So, I came across this question:
A plane perpendicular to the x-y plane contains the point (2, 1, 8) on the paraboloid $z = x^2 + 4y^2$. The cross-section of the paraboloid created by this plane has slope $0$ at this point. Find an equation of the plane.
I was able to figure it out by finding the gradient $<f_x, f_y>$ at the mentioned point and using that as my normal, to get an answer of $4(x-2)+8(y-1)=0$. All is well and good. Then I came across this question:
Find an equation for the plane tangent to $7=x^2 - 3y^2 +z^2 = 7$ at the point $(1,1,3)$.
Since this equation is not in terms of $z$, I used implicit differentiation to find $\frac{\partial{f}}{\partial{x}}$ and $\frac{\partial{f}}{\partial{y}}$, and thought of using these as my normal to the plane. However, looking at the back, they had an answer of $2(x-1) - 6(y-2) + 6(z-3)$. That is, they treated the function as $f(x,y,z)$ and just found the three partial derivatives, and used that as their normal. I don't quite understand why they can do this. The function is in three dimensions. So shouldn't the gradient have only two? Also, even if I assume we are allowed to do this, for the previous question, I should be able to write $0 = x^2 + 4y^2 - z$ and find a gradient $<2x, 8y, -1>$ just like the second question, but that changes my whole answer. So why is it not allowed in the first question, but allowed in the second?
Hmm good question. So, suppose you have an equation $F(x,y) = x^2 + y^2-1$, now the level sets of that scalar functions are circles as long as $F(x,y)>-1$ (why?). Now, recall that gradient of $F$ is perpendicular to level sets and hence $\nabla F$ is perpendicular to the circle passing through point $(x,y)$. If you evaluate this function on a point on the circle, you can guess that you would get a vector in normal direction to circle.

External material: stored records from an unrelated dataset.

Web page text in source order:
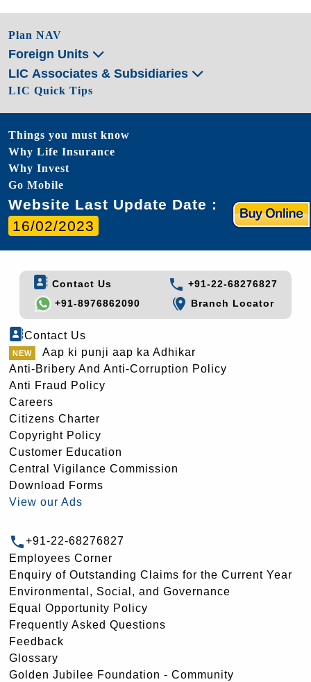
Plan NAV
Foreign Units
LIC Associates & Subsidiaries
LIC Quick Tips
Things you must know
Why Life Insurance
Why Invest
Go Mobile
Website Last Update Date :
16/02/2023
Contact Us
+91-22-68276827
+91-8976862090
Branch Locator
Contact Us
Aap ki punji aap ka Adhikar
Anti-Bribery And Anti-Corruption Policy
Anti Fraud Policy
Careers
Citizens Charter
Copyright Policy
Customer Education
Central Vigilance Commission
Download Forms
View our Ads
+91-22-68276827
Employees Corner
Enquiry of Outstanding Claims for the Current Year
Environmental, Social, and Governance
Equal Opportunity Policy
Frequently Asked Questions
Feedback
Glossary
Golden Jubilee Foundation - Community
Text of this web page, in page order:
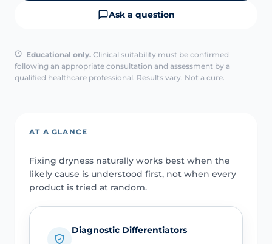
Ask a question
Educational only. Clinical suitability must be confirmed
following an appropriate consultation and assessment by a
qualified healthcare professional. Results vary. Not a cure.
AT A GLANCE
Fixing dryness naturally works best when the
likely cause is understood first, not when every
product is tried at random.
Diagnostic Differentiators
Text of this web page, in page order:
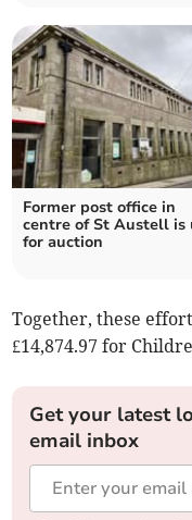
Former post office in
centre of St Austell is
for auction
Together, these
£14,874.97 for
Get your latest
email inbox
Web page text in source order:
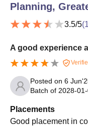
Planning,
3.5/5(
A good experience
Posted on 6
Batch of 2028-01-
Placements
Good placement in
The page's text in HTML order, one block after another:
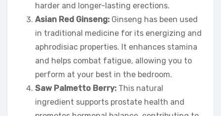
harder and longer-lasting erections.
Asian Red Ginseng: Ginseng has been used
in traditional medicine for its energizing and
aphrodisiac properties. It enhances stamina
and helps combat fatigue, allowing you to
perform at your best in the bedroom.
Saw Palmetto Berry: This natural
ingredient supports prostate health and
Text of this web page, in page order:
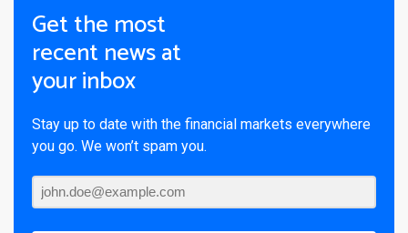
Get the most
recent news at
your inbox
Stay up to date with the financial markets everywhere
you go. We won’t spam you.
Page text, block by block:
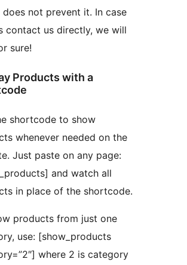
does not prevent it. In case
contact us directly, we will
sure!
Products with a
shortcode to show
whenever needed on the
Just paste on any page:
and watch all
in place of the shortcode.
products from just one
use: [show_products
where 2 is category
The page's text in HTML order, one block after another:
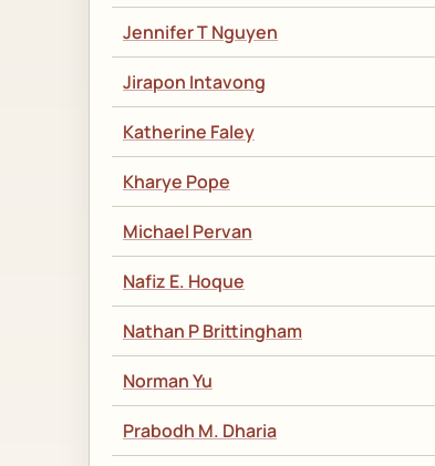
Jennifer T Nguyen
Jirapon Intavong
Katherine Faley
Kharye Pope
Michael Pervan
Nafiz E. Hoque
Nathan P Brittingham
Norman Yu
Prabodh M. Dharia
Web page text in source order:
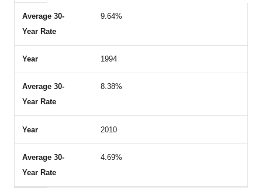
9.64%
1994
8.38%
2010
4.69%
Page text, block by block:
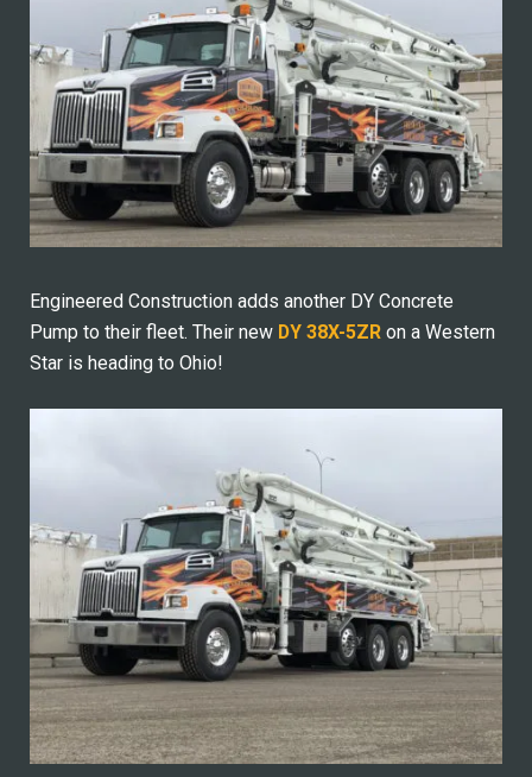
Engineered Construction adds another DY Concrete
Pump to their fleet. Their new DY 38X-5ZR on a Western
Star is heading to Ohio!
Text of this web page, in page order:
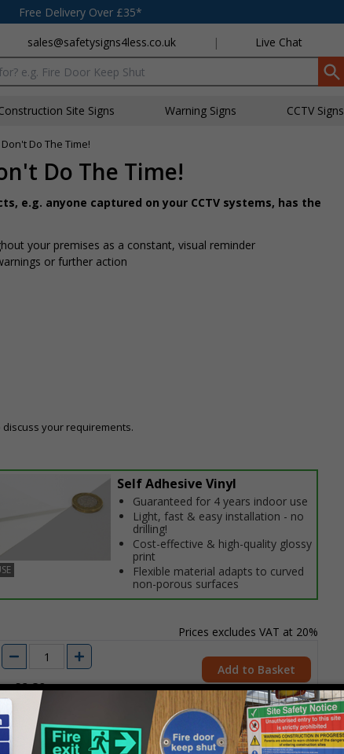
Free Delivery Over £35*
sales@safetysigns4less.co.uk | Live Chat
Site Signs Warning Signs CCTV Signs
Do The Time!
Do The Time!
e.g. anyone captured on your CCTV systems, has the
your premises as a constant, visual reminder
or further action
discuss your requirements.
Self Adhesive Vinyl
Guaranteed for 4 years indoor use
Light, fast & easy installation - no
drilling!
Cost-effective & high-quality glossy
print
Flexible material adapts to curved
non-porous surfaces
Prices excludes VAT at 20%
£2.89
Add to Basket
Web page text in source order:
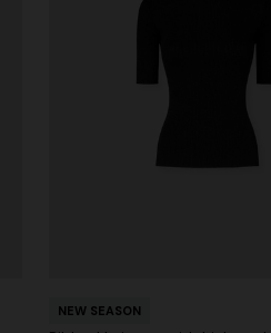
NEW SEASON
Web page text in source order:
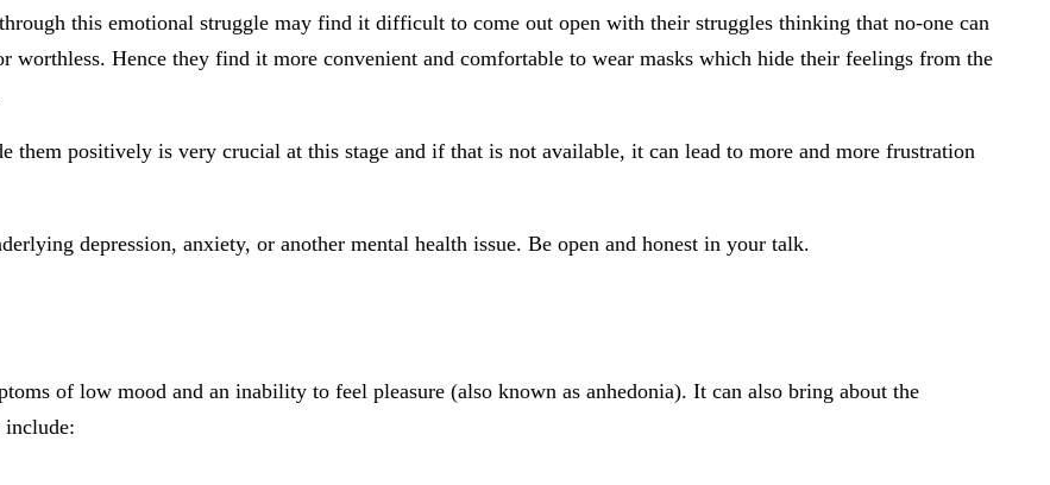
this emotional struggle may find it difficult to come out open with their struggles thinking that no-one can
worthless. Hence they find it more convenient and comfortable to wear masks which hide their feelings from the
them positively is very crucial at this stage and if that is not available, it can lead to more and more frustration
depression, anxiety, or another mental health issue. Be open and honest in your talk.
of low mood and an inability to feel pleasure (also known as anhedonia). It can also bring about the
include:
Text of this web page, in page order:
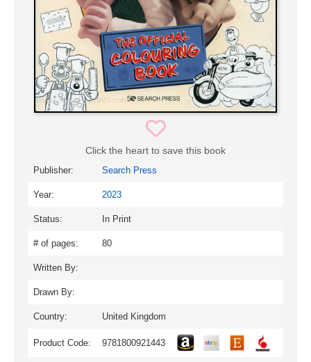
Click the heart to save this book
Publisher: Search Press
Year: 2023
Status: In Print
# of pages: 80
Written By:
Drawn By:
Country: United Kingdom
Product Code: 9781800921443
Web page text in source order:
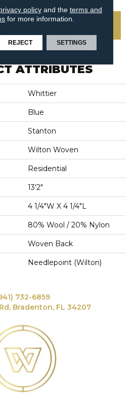
ATTRIBUTES
Whittier
Blue
Stanton
Wilton Woven
Residential
13'2"
4 1/4"W X 4 1/4"L
80% Wool / 20% Nylon
Woven Back
Needlepoint (Wilton)
732-6859
Bradenton, FL 34207
policyand the terms and
for more information.
REJECT SETTINGS
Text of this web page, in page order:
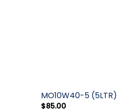
MO10W40-5 (5LTR)
$85.00
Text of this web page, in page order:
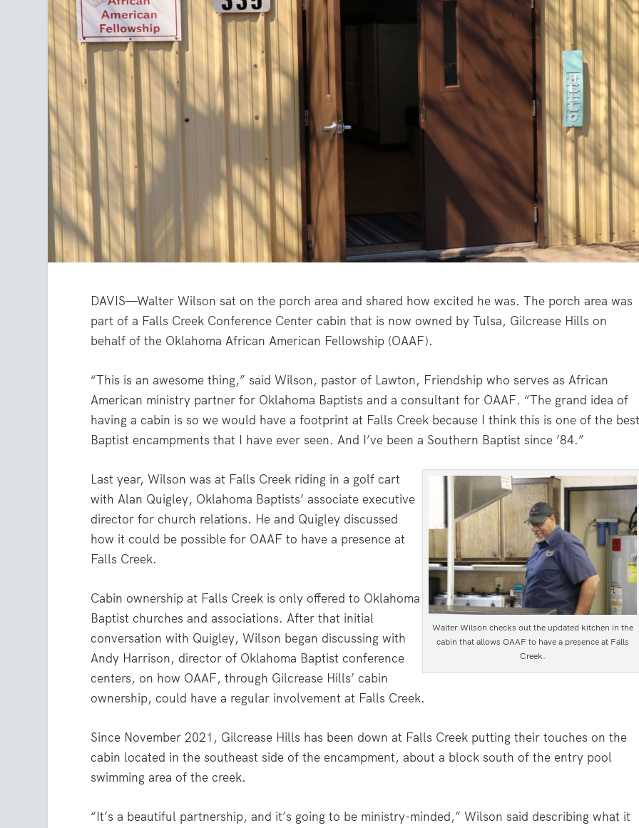
DAVIS—Walter Wilson sat on the porch area and shared how excited he was. The porch area was
part of a Falls Creek Conference Center cabin that is now owned by Tulsa, Gilcrease Hills on
behalf of the Oklahoma African American Fellowship (OAAF).
“This is an awesome thing,” said Wilson, pastor of Lawton, Friendship who serves as African
American ministry partner for Oklahoma Baptists and a consultant for OAAF. “The grand idea of
having a cabin is so we would have a footprint at Falls Creek because I think this is one of the
Baptist encampments that I have ever seen. And I’ve been a Southern Baptist since ’84.”
Walter Wilson checks out the updated kitchen in the
cabin that allows OAAF to have a presence at Falls
Creek.
Last year, Wilson was at Falls Creek riding in a golf cart
with Alan Quigley, Oklahoma Baptists’ associate executive
director for church relations. He and Quigley discussed
how it could be possible for OAAF to have a presence at
Falls Creek.
Cabin ownership at Falls Creek is only offered to Oklahoma
Baptist churches and associations. After that initial
conversation with Quigley, Wilson began discussing with
Andy Harrison, director of Oklahoma Baptist conference
centers, on how OAAF, through Gilcrease Hills’ cabin
ownership, could have a regular involvement at Falls Creek.
Since November 2021, Gilcrease Hills has been down at Falls Creek putting their touches on the
cabin located in the southeast side of the encampment, about a block south of the entry pool
swimming area of the creek.
“It’s a beautiful partnership, and it’s going to be ministry-minded,” Wilson said describing what it
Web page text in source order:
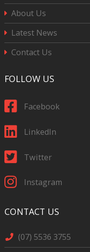
About Us
Latest News
Contact Us
FOLLOW US
Facebook
LinkedIn
Twitter
Instagram
CONTACT US
(07) 5536 3755
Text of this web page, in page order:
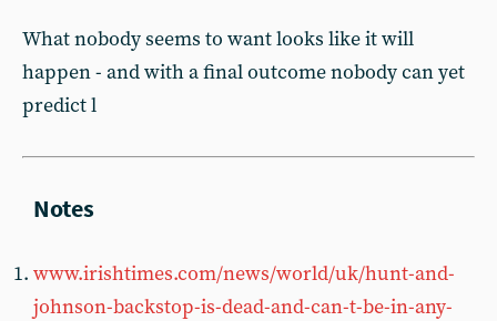
What nobody seems to want looks like it will
happen - and with a final outcome nobody can yet
predict l
www.irishtimes.com/news/world/uk/hunt-and-
johnson-backstop-is-dead-and-can-t-be-in-any-
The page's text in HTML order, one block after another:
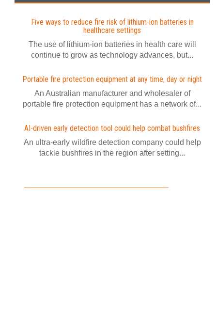
Five ways to reduce fire risk of lithium-ion batteries in
healthcare settings
The use of lithium-ion batteries in health care will
continue to grow as technology advances, but...
Portable fire protection equipment at any time, day or night
An Australian manufacturer and wholesaler of
portable fire protection equipment has a network of...
AI-driven early detection tool could help combat bushfires
An ultra-early wildfire detection company could help
tackle bushfires in the region after setting...
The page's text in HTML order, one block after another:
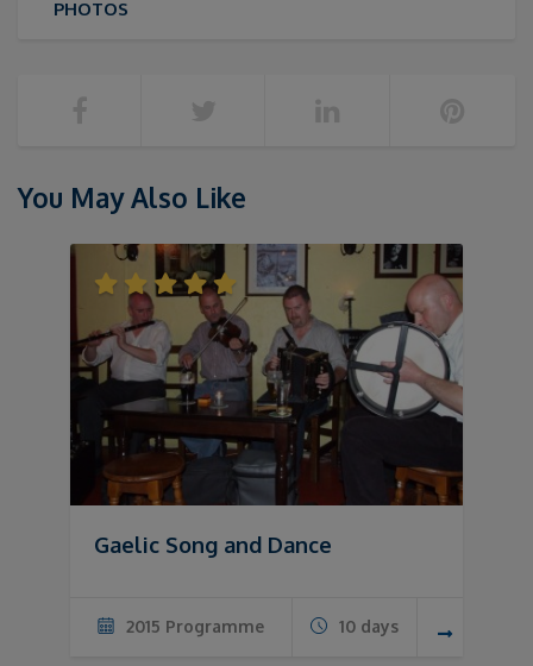
PHOTOS
You May Also Like
Gaelic Song and Dance
2015 Programme 10 days
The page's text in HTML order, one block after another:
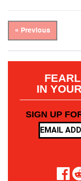
« Previous
IN
SIGN UP
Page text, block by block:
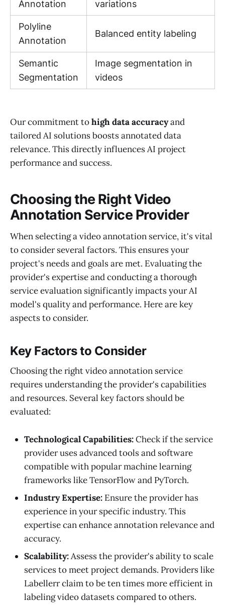
Annotation variations
Polyline
Annotation
Balanced entity labeling
Semantic
Segmentation
Image segmentation in
videos
Our commitment tohigh data accuracyand
tailored AI solutions boosts annotated data
relevance. This directly influences AI project
performance and success.
Choosing the Right Video
Annotation Service Provider
When selecting a video annotation service, it's vital
to consider several factors. This ensures your
project's needs and goals are met. Evaluating the
provider's expertise and conducting a thorough
service evaluation significantly impacts your AI
model's quality and performance. Here are key
aspects to consider.
Key Factors to Consider
Choosing the right video annotation service
requires understanding the provider's capabilities
and resources. Several key factors should be
evaluated:
Technological Capabilities:Check if the service
provider uses advanced tools and software
compatible with popular machine learning
frameworks like TensorFlow and PyTorch.
Industry Expertise: Ensure the provider has
experience in your specific industry. This
expertise can enhance annotation relevance and
accuracy.
Scalability:Assess the provider's ability to scale
services to meet project demands. Providers like
Labellerr claim to be ten times more efficient in
labeling video datasets compared to others.
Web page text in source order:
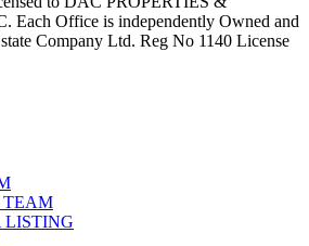
Office is independently Owned and
Company Ltd. Reg No 1140 License
TEAM
LISTING
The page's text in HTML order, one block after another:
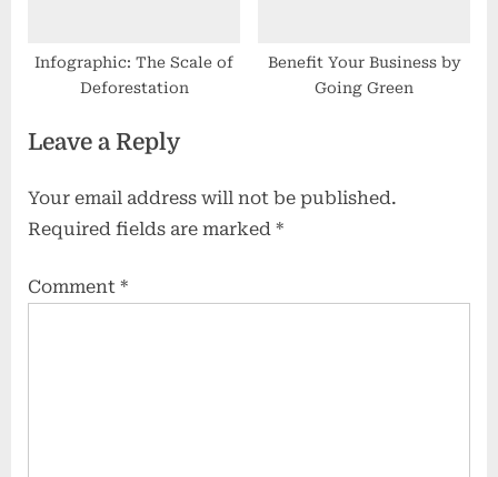
Infographic: The Scale of
Deforestation
Benefit Your Business by
Going Green
Leave a Reply
Your email address will not be published.
Required fields are marked *
Comment *
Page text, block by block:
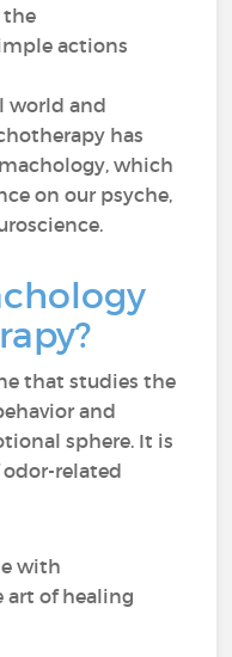
the
actions
world and
has
which
on our psyche,
that studies the
and
sphere. It is
related
with
art of healing
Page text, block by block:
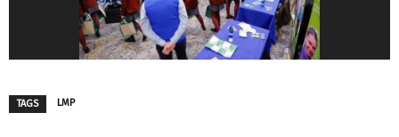
TAGS LMP
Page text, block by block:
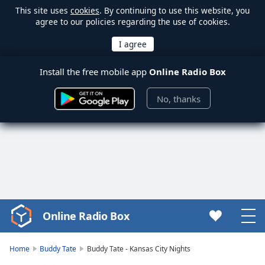
This site uses cookies. By continuing to use this website, you
agree to our policies regarding the use of cookies.
Install the free mobile app Online Radio Box
No, thanks
Video
Player
Online Radio Box
Home Buddy Tate Buddy Tate - Kansas City Nights
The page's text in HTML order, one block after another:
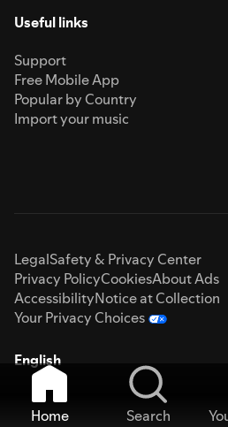
Useful links
Support
Free Mobile App
Popular by Country
Import your music
LegalSafety & Privacy Center
Privacy PolicyCookiesAbout Ads
AccessibilityNotice at Collection
Your Privacy Choices
English
Home Search
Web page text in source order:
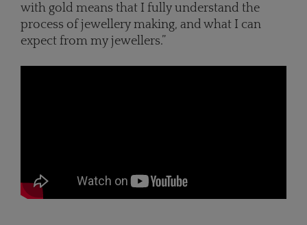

Concrete example, consider the point $(0,1)$ on circle $x^2 +y^2=1$, to get the normal vector here rearrange to make it $F(x,y)=0$ and then take the grad:
$$ \nabla F = <2x,2y>$$
To get the unit normal divide by magnitude:
$$ \hat{n} = \frac{<x,y>}{\sqrt{x^2 +y^2} } = <x,y>$$
Plug in $(0,1)$ and you can see that this is indeed the unit normal at the point
Tl;dr: Bringing all the variables of a three variable equation to one side and gradien'ting it gives the normal to the surface corresponding to that equation.
Btw to compare with the first question, notice that the plane is not really tangent to the paraboloid.